Here is a snapshot of a simulation of the diffusion-limited reaction A+B--->0 in two dimensions. The two species are indicated by the different colors. Note the existence of three length scales to describe the spatial distribution of reactants: (a) the typical distance between individual reactants, which grows with time as t^1/4; (ii) the typical domain size, which grows as t^1/2; and (iii) the "gap" distance between domains, which grows at t^1/3. The latter is the white space between domains and it is perhaps best visualized by squinting at the picture.

For details, see ``Spatial Organization in the Two-Species Annihilation Reaction A+B--->0'', Phys. Rev. Lett. 66, 2168, (1991); ``Spatial Structure in Diffusion-Limited Two-Species Annihilation'', Phys. Rev. A 46, 3132, (1992).

Here is the "microcanonical" density profile of reactants in one dimension when particles move by isotropic diffusion. This is defined by taking each domain and stretching or shrinking its length so that it lies between [-1,1], and then superposing the resulting density profiles. These profiles exhibit excellent data collapse when they are rescaled by a factor t^1/4.

Microcanonical density profile in one dimension when all particles move by driven diffusion. That is, all particles have the same overall drift superimposed on the diffusion. Naively, one would expect that this drift would have no effect on the density profile at large times. However, the drift is asymptotically relevant. Surprisingly, the density decays as t^-1/3 in one dimension, in contrast to the t^-1/4 decay in the absence of drift. Moreover, there is a long-time asymmetry in the density profile, as well as small deviations from scaling when the profiles are all rescaled by a factor of t^1/3.

For details, see ``Kinetics of A+B--->0 with Driven Diffusive Motion'', I. Ispolatov, P. L. Krapivsky, and S. Redner, Phys. Rev. E. 52, 2540 (1995).

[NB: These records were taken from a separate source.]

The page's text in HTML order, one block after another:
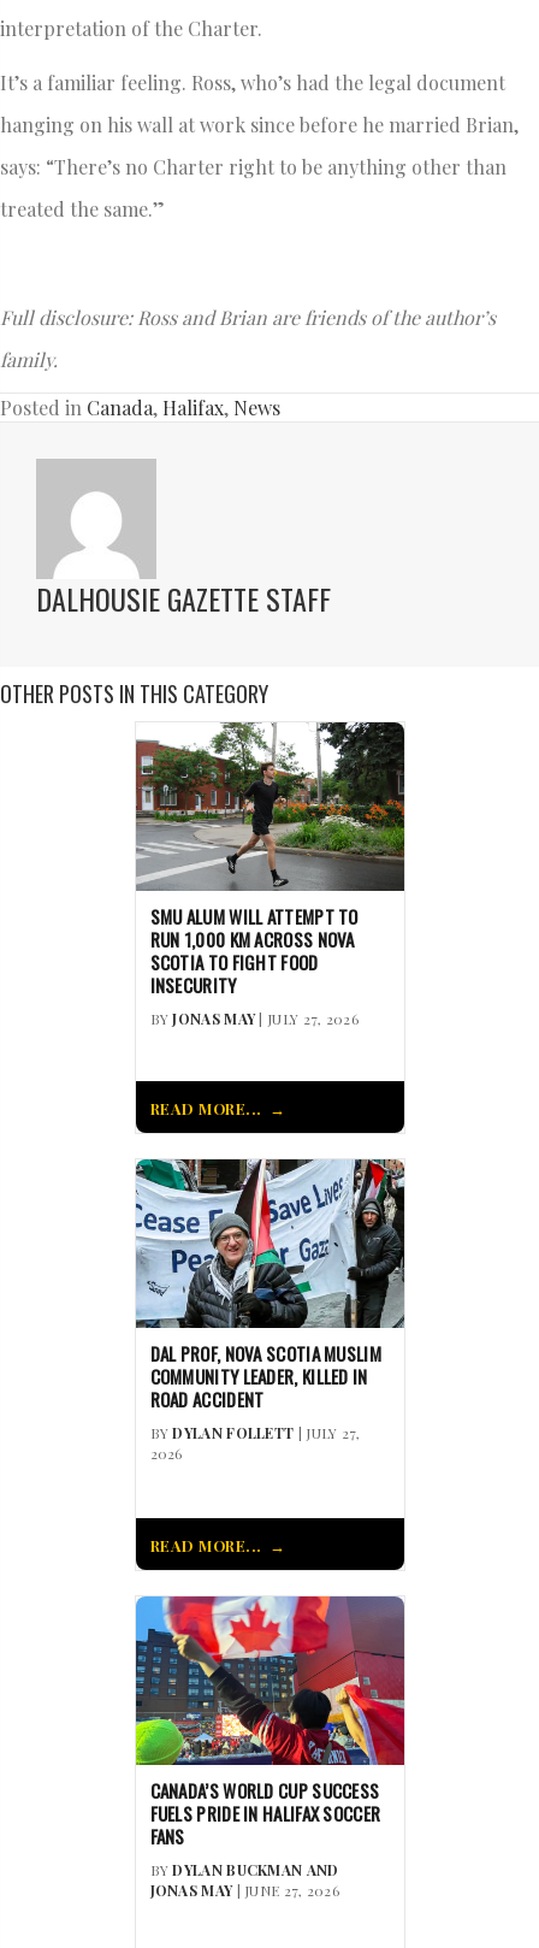
interpretation of the Charter.
It’s a familiar feeling. Ross, who’s had the legal document
hanging on his wall at work since before he married Brian,
says: “There’s no Charter right to be anything other than
treated the same.”
Full disclosure: Ross and Brian are friends of the author’s
family.
Posted in Canada, Halifax, News
DALHOUSIE GAZETTE STAFF
OTHER POSTS IN THIS CATEGORY
SMU ALUM WILL ATTEMPT TO
RUN 1,000 KM ACROSS NOVA
SCOTIA TO FIGHT FOOD
INSECURITY
BYJONAS MAY| JULY 27, 2026
READ MORE...
DAL PROF, NOVA SCOTIA MUSLIM
COMMUNITY LEADER, KILLED IN
ROAD ACCIDENT
BYDYLAN FOLLETT | JULY 27,
2026
READ MORE...
CANADA’S WORLD CUP SUCCESS
FUELS PRIDE IN HALIFAX SOCCER
FANS
BYDYLAN BUCKMAN AND
JONAS MAY| JUNE 27, 2026

Schematic illustration of the A+B--->0 dissolution process. Reactive A particles (filled circles) are continuously injected at rate lambda at a single point (open circle) and gradually opens up an elliptical dissolved region. Each particle undergoes biased diffusive motion with bias in the parallel direction. When a particle reaches the boundary of the dissolved region, a unit of the host B material and the particle both disappear via the reaction A+B--->0. For this geometry the length of the dissolved region grow as t^2/3 while the width grows as t^1/3.